Skiing may have transformed Sun Valley. But it was mountain biking that transformed the trails in the hills surrounding Sun Valley.

Before mountain biking emerged in the early 1980s, hiking trails followed old mining roads or sheep trails. They often plunged straight down, forcing early mountain bikers on the original stump jumpers to lock on their brakes and slide through turns. “You had to do so much pushing that we made T-shirts that said: ‘You ain’t hiking—you ain’t mountain biking,’ recalls Mark Deffe.

Butch Harper, then a USDA Forest Service supervisor, organized community gatherings to iron out conflicts between hikers, equestrians and the new kids on the block.

He worked with bikers to retool existing trails to be more user-friendly and to build additional trails.
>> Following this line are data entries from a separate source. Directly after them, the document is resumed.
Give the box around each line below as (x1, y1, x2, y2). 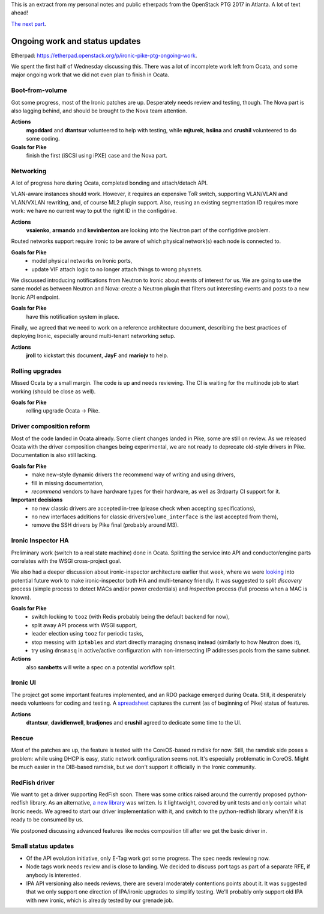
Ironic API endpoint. (11, 293, 60, 301)
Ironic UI (11, 678, 36, 687)
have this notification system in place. (26, 313, 120, 320)
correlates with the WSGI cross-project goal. (11, 557, 121, 565)
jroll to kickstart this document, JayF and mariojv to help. (26, 352, 169, 359)
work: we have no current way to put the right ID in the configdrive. (11, 207, 177, 215)
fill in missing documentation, (31, 479, 104, 486)
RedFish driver (11, 778, 55, 787)
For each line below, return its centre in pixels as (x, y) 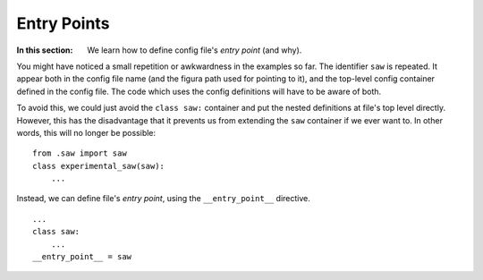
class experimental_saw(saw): (99, 166)
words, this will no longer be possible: (86, 132)
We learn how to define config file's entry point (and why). (195, 50)
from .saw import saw (80, 153)
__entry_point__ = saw (82, 257)
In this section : (45, 50)
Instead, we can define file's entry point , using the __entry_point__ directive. (163, 199)
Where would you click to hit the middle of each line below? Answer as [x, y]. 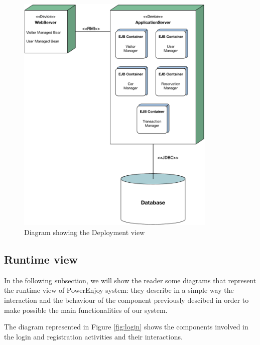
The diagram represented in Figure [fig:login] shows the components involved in [126, 327]
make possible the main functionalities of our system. [86, 310]
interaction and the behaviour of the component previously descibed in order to [126, 300]
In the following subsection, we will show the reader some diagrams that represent [130, 280]
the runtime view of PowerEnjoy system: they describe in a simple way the [119, 290]
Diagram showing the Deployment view [85, 232]
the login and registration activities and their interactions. [93, 336]
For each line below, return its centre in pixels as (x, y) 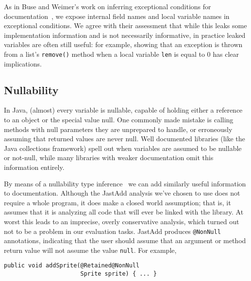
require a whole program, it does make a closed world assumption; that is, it (117, 202)
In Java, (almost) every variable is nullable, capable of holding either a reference (123, 110)
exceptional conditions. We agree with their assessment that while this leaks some (125, 25)
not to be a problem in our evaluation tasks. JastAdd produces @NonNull (112, 231)
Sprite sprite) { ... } (118, 274)
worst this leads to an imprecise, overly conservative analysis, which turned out (122, 221)
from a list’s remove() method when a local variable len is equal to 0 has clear (121, 54)
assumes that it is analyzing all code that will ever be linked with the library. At (124, 212)
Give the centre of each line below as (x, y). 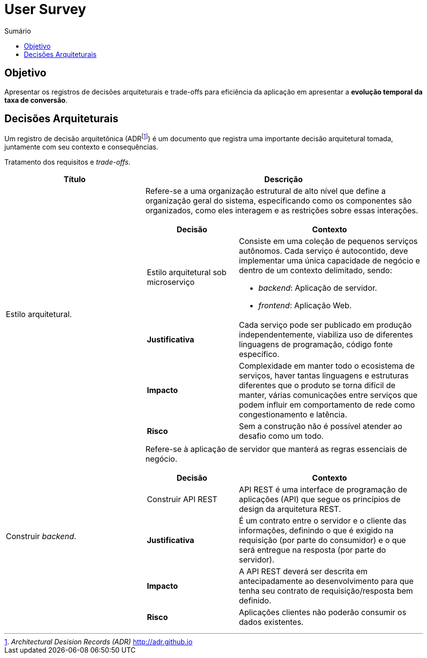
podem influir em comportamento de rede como (327, 405)
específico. (259, 354)
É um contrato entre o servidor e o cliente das (323, 521)
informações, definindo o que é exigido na (316, 531)
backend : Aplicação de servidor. (318, 288)
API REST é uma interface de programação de (323, 490)
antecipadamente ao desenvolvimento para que (326, 581)
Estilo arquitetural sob (186, 273)
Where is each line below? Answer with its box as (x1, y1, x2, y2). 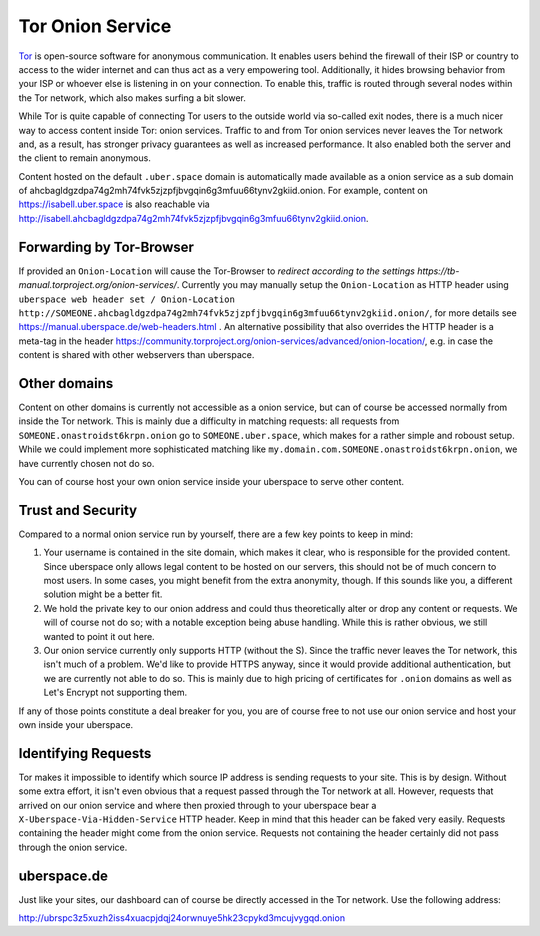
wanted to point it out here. (43, 630, 155, 642)
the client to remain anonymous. (18, 152, 152, 164)
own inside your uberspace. (18, 718, 134, 730)
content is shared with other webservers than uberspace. (18, 349, 255, 361)
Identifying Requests (18, 745, 152, 762)
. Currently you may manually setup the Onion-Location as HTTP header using (176, 279, 509, 291)
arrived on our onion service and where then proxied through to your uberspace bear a (18, 799, 377, 811)
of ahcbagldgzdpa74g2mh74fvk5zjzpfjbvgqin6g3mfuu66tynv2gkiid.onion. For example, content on (18, 185, 429, 197)

And when the Forest Service ran out of money to maintain trails, the mountain bikers stepped up with money and free labor through the Big Wood Backcountry Trails organization.

“I’ve ridden all over and we definitely have some of the best trails there are,” says Ketchum mountain biker Don Wiseman. “We are the land of the single-track.”
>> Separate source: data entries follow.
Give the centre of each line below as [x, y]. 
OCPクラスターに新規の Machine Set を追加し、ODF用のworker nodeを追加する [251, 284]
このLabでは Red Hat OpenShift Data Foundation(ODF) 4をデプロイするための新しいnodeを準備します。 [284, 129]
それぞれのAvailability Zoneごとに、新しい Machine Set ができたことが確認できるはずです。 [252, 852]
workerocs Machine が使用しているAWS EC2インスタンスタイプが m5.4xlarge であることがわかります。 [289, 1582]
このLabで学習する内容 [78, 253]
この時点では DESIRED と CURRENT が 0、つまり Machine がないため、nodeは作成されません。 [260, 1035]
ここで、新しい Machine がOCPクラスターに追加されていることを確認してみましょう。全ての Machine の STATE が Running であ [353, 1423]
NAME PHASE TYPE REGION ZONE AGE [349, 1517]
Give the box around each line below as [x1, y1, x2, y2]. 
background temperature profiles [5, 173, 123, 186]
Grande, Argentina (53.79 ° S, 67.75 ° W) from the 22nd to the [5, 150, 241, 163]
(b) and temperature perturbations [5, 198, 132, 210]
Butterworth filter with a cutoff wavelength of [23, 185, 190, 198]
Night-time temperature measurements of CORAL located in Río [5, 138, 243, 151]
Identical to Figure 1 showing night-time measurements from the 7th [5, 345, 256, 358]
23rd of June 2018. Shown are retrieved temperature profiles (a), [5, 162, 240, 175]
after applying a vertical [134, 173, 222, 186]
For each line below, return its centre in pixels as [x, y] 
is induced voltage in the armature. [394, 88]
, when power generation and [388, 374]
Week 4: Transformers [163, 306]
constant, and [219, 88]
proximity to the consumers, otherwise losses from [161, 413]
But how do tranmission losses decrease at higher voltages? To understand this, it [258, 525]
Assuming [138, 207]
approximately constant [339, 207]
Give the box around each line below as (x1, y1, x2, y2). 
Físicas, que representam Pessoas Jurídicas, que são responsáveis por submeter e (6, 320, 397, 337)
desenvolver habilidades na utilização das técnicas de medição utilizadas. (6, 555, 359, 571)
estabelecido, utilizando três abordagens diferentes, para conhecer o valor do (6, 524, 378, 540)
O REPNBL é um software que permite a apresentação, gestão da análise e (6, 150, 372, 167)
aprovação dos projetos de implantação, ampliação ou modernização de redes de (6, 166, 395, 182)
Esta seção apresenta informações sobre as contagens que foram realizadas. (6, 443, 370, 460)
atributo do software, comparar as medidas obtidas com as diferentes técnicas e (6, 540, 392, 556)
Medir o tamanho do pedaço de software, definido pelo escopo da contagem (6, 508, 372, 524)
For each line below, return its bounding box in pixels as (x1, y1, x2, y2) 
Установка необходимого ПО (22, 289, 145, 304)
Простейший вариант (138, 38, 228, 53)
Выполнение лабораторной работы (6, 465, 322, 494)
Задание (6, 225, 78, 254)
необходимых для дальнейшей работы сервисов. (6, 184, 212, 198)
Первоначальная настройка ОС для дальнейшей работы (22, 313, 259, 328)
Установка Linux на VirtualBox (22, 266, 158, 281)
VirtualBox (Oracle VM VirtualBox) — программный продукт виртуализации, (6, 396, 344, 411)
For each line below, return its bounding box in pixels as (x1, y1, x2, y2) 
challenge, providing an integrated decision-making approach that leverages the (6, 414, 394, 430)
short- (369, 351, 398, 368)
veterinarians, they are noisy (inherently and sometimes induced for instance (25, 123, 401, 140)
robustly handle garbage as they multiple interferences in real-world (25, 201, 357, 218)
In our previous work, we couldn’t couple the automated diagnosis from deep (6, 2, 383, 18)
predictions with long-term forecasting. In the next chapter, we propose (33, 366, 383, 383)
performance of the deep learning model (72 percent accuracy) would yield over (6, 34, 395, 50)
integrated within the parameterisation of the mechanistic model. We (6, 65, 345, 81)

Outdoors retailer Bob Rosso likes to compare Sun Valley’s trails in terms of the Valley’s popular Wagon Days celebration.

“I always say we’re sitting in the hub of a wheel. The spokes go out 360 degrees. And whatever spoke you ride out on, there’s a trail,” he says. “Most of us who live and work here don’t eat lunch. We ride instead. We can be out on a trail in the blink of an eye. And there’s very few places in the world that you can do that.”
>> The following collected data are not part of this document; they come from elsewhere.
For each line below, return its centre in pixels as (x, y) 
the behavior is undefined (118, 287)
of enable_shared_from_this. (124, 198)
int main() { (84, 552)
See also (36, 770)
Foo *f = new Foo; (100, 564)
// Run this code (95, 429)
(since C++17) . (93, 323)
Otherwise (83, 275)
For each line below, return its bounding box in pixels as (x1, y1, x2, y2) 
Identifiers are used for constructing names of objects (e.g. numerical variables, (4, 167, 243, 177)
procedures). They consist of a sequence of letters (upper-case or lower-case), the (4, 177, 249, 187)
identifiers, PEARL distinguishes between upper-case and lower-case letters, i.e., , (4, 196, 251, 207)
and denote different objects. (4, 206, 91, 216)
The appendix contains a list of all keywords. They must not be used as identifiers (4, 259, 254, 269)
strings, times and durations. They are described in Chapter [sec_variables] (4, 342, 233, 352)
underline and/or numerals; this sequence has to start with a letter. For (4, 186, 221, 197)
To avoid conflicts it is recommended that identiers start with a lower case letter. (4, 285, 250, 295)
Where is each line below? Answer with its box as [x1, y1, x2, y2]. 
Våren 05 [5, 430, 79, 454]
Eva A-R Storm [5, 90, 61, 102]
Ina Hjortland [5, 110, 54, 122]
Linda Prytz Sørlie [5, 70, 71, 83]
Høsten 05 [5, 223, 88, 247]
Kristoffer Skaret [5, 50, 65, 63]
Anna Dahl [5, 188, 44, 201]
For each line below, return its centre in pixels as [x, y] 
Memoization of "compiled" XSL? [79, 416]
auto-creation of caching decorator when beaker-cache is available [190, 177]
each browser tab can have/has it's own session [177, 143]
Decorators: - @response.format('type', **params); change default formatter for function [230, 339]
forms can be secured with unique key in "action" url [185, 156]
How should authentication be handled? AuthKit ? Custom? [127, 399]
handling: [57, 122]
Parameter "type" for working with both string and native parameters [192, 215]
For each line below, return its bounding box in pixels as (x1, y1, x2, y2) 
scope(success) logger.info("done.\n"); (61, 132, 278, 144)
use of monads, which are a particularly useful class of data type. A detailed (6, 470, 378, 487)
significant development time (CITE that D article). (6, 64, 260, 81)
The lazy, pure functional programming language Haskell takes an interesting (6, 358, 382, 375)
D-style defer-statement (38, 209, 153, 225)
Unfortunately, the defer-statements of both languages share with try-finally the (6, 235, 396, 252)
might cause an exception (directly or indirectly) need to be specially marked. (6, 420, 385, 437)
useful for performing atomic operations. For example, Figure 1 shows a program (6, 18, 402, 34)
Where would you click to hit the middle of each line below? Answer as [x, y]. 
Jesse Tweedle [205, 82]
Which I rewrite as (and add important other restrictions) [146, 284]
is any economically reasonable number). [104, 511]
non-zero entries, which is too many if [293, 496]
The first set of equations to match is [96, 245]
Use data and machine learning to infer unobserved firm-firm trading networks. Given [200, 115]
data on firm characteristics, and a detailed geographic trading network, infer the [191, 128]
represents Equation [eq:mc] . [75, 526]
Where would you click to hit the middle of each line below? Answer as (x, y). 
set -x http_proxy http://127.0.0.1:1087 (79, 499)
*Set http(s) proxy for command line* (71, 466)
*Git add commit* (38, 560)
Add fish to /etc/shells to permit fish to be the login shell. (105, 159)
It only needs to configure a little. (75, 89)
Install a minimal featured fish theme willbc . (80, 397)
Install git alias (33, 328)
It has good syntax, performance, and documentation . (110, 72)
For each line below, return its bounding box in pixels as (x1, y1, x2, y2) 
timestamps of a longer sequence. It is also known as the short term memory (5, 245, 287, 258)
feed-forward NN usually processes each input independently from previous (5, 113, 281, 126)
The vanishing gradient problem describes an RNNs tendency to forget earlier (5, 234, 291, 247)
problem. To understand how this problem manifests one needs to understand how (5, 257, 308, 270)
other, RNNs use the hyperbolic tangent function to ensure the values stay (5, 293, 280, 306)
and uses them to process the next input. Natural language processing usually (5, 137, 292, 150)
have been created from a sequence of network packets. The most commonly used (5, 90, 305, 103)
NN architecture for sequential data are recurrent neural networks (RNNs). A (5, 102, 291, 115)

Sun Valley has everything a biker could want, from hassle-free pavement biking on the Wood River Trails bike path, which stretches 21 miles from Ketchum through Bellevue, to chairlift-aided mountain bike riding atop 9,150-foot Bald Mountain.

But it’s best known for its network of cross-country trails.

“It’s got endless single-track, which you don’t find a lot of elsewhere. And the trail surfaces are so smooth,” says Greg Stock, who moved here from Colorado and Alaska. “The first time I rode here, guys were flying around the corners and it just blew me away. In Colorado, you come to a corner and you have to hold up because there’s liable to be a boulder field in front of you. And in Alaska there are roots everywhere.”

Sun Valley built five miles of new trails on its new nine-hole golf course across from the Sun Valley Lodge last summer. The three-mile trail that nearly circles the course is wide and gentle—about as easy as it gets—but chock-full of scenic vistas.

The gravel path, which attracts hundreds of elite skiers during the Boulder Mountain Tour, parallels Highway 75 and the Big Wood River for 19 miles between Galena Lodge and the Sawtooth National Recreation Area Headquarters. It boasts spectacular views of the Boulder Mountains where Clint Eastwood filmed Pale Rider and offers stone benches and a spotting scope for watching mountain goats 1½ miles north of Prairie Creek.

Many locals bike the 1,100-foot gain in elevation to Galena Lodge for lunch before turning around.

“It’s not really an adrenalin rush for experienced bikers and it’s not really a technical ride, but it’s long enough to hold my interest,” says Ketchum resident Nicole Ramey.

Other easily accessible and more challenging trails can be found in Greenhorn Gulch, five miles south of Ketchum out Greenhorn Gulch Road. The area features several loops, including the Mahoney Butte Trail, which loops around a conspicuous butte. Its trails can be ridden south to Deer Creek or north to the Warm Springs area.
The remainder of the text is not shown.